Figure 1.
Predicted ion-selectivity of putative S. mansoni nAChRs.
A structural alignment of human, Lymnaea and S. mansoni nAChR subunits was generated using the Torpedo nAChR structure (PDB Accession # 2BG9) as a template. The M1-M2 linker region, shown here, is a key determinant of ion-selectivity in Cys-loop ligand gated ion channels. A glutamate residue (arrow) confers cation-selectivity and is present in all vertebrate subunits, as well as two of the S. mansoni subunits. The remaining schistosome and snail subunits display a Pro-Ala motif in this position, suggesting anion-selectivity. The two subunits described in this study are identified as S. mansoni acetylcholine-gated chloride channels SmACC-1 and SmACC-2. Other S. mansoni subunits are identified by their “Smp” designation obtained from the S. mansoni Genome Database (S. mansoni GeneDB). The corresponding GenBank accession numbers are listed in Table S1.
Figure 2.
Phylogenetic analysis of cys-loop ion channel subunits.

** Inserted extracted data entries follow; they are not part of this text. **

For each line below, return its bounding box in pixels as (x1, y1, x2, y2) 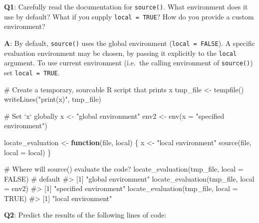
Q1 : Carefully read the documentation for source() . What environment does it (4, 1, 248, 11)
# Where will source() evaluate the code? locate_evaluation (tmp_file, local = (4, 164, 244, 174)
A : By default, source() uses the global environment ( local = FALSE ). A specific (4, 37, 255, 48)
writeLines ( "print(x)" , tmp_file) (4, 94, 101, 104)
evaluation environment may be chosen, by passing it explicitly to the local (4, 47, 237, 58)
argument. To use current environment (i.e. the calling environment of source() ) (4, 57, 253, 68)
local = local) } (4, 147, 51, 157)
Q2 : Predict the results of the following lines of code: (4, 210, 167, 220)
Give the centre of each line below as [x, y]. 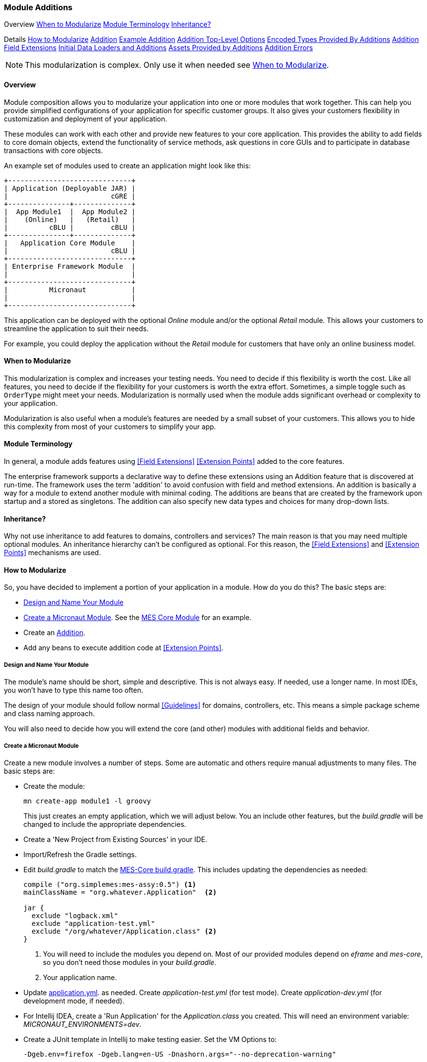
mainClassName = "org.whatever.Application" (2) [120, 892]
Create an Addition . [54, 633]
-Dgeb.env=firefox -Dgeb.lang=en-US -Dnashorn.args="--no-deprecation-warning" [180, 1054]
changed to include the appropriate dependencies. [105, 824]
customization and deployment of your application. [86, 119]
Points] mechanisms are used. [52, 553]
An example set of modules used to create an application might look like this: [127, 165]
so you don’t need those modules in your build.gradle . [130, 962]
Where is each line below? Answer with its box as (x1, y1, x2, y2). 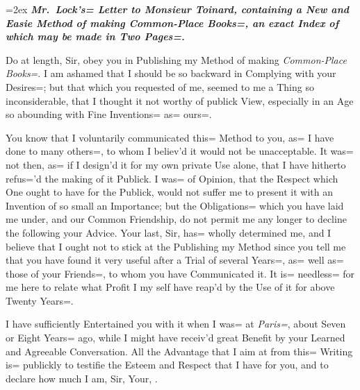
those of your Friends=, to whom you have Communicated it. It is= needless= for (6, 266, 354, 280)
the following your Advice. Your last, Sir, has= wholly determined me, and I (6, 225, 332, 239)
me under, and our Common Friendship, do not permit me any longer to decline (6, 212, 347, 226)
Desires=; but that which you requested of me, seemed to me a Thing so (6, 79, 314, 94)
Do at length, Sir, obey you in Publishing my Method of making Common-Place (6, 52, 347, 67)
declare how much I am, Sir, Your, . (6, 371, 158, 385)
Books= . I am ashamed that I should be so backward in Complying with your (6, 66, 336, 80)
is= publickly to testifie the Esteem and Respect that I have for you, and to (6, 357, 329, 372)
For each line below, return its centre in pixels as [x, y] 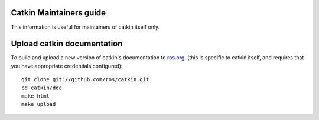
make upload [39, 104]
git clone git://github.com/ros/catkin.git [85, 80]
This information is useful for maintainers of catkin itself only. [85, 27]
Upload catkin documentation [67, 44]
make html [35, 96]
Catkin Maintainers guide [58, 13]
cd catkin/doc [42, 88]
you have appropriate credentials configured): [67, 66]
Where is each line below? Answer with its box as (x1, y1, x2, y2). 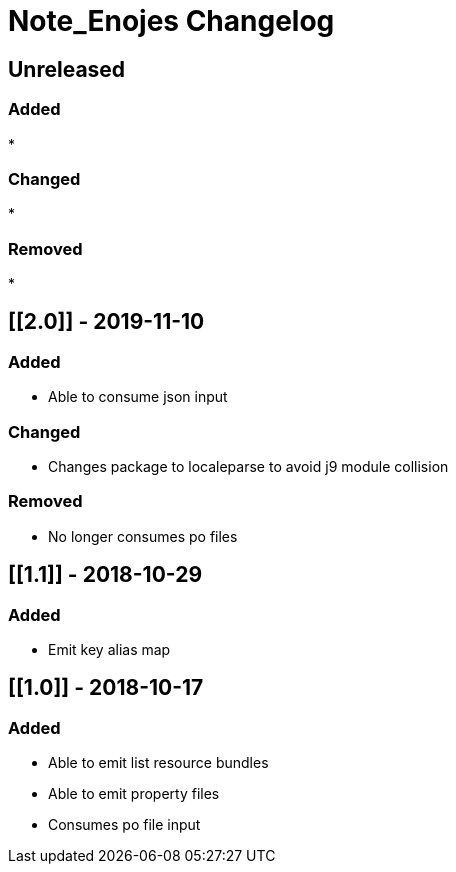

A bootstrapped, neighbor-joining tree was constructed in PHYLIP from a CLUSTALX alignment of vertebrate and invertebrate Cys-loop superfamily receptor subunits. The tree is midpoint-rooted and was visualized using FigTree 3.0. Only nodes supported by bootstrap values of 70% or higher are shown. Two distinct groups of receptors can be seen, the γ-aminobutyric acid (GABA)/glycine-like anion channels and the nicotinic acetylcholine receptors (nAChRs). The C. elegans acetylcholine-gated chloride channels (ACC) form a distinct clade within the larger group of GABA/glycine anion channels (green inset). In contrast the predicted Schistosoma acetylcholine-gated chloride channels (SmACCs) align with cholinergic nicotinic nAChRs, suggesting divergent evolutionary paths. The SmACCs described here are indicated by arrows and they constitute a separate clade in the nAChR tree along with putative homologs from flatworms Dugesia (Dtig), Clonorchis (Cs) and S. haematobium, as well as the snail Lymnaea (Lym). Accession numbers for sequences used in the alignment are listed in Table S1.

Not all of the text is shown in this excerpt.